Résultat, Pauline est presque l’archétype de l’étudiante stressée et « chiante » qui ne pense qu’à ses chères études, Erwan celui d’un petit gars de la campagne qui veut prendre le temps de vivre, « toujours d’humeur égale » dixit Vincent Mallié. Acontrario, et sans doute de manière aussi voulue, les visages des personnages du Petit Monde sont lisses, ne montrant rien de leurs émotions à l’extérieur d’eux-mêmes, comme si cet extérieur est secondaire. Une opposition comme il y en a beaucoup dans ce premier opus, car tout ici est parfaitement pensé, posé, réfléchi. Il faut y ajouter la notion du temps, immuable dans notre monde mais tout à fait différente dans cet univers parallèle, avec ce que l’on pressent comme des conséquences pour la suite de l’histoire : dix jours du Petit Monde correspondent à deux de nos années… La nature mérite tout autant le détour. Tout comme la région où vit Erwan, qui ressemble par bien des aspects à la Bretagne des Côtes-d’Armor (d’aucuns penseront notamment à Traou-Nez, un petit coin perdu du côté de Paimpol, même si, comme l’affirme Vincent Mallié, « c’est n’importe où en Bretagne »), terre propice à l’imaginaire menant au Petit Monde…

Au-delà d’un univers strictement « loiselien », une œuvre commune

Il ne faut surtout pas croire que chacun était cantonné à son propre rôle. C’eût été limiter l’apport d’une si belle équipe. Régis Loisel a su impulser - un don de cet auteur-phare du 9e art ? - une dynamique où chaque membre a pris sa place dans un espace riche d’interférences avec les autres.

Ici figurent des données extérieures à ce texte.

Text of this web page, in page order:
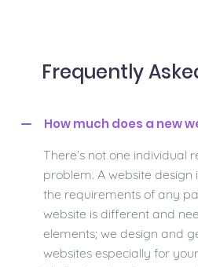
Frequently
How much does a new
There’s not one individual
problem. A website design
the requirements of any
website is different and
elements; we design and
websites especially for

Croquis préparatoire, par Vincent Mallié

« Vincent participait, comme il l’avait d’ailleurs fait avant et ailleurs, au scénario, raconte Jean-Blaise Djian. Tantôt il suggérait que telle chose était difficile à expliciter, tantôt il trouvait que l’effet voulu n’était pas assez appuyé. Il est donc intervenu. Ainsi, l’an dernier, quand nous avons travaillé à trois, il nous a fait part de bonnes idées qui ont fait avancer notre travail. Il nous disait ce qu’il pensait du scénario, demandant parfois des modifications, pour plus d’efficacité. »

Le même Vincent précise d’ailleurs que le coloriste, François Lapierre, bien qu’installé dans la Belle Province, « a apporté quelque chose au dessin, les couleurs sont lumineuses, denses. Je suis très content. » Sublimation d’un univers par la grâce de couleurs chatoyantes…

De belles perspectives

Pour tous ceux qui apprécieront ce premier opus, le deuxième tome est déjà bien avancé et devrait paraître dans un an à peu près : le découpage du tome 2 est complètement bouclé, et 35 pages sont déjà dessinées, sur la cinquantaine prévue (Régis Loisel aime bien prendre son temps au-delà du classique 48-pages). Quant au nombre d’albums prévus, il devrait y en avoir de 4 à 6. Pourquoi cette marge importante ? Cela dépendra du rythme que le récit saura prendre par lui-même, et de ce que chacun, scénaristes comme dessinateur, pourra y glisser pour enrichir encore et encore la teneur de cette belle aventure qui vient de commencer.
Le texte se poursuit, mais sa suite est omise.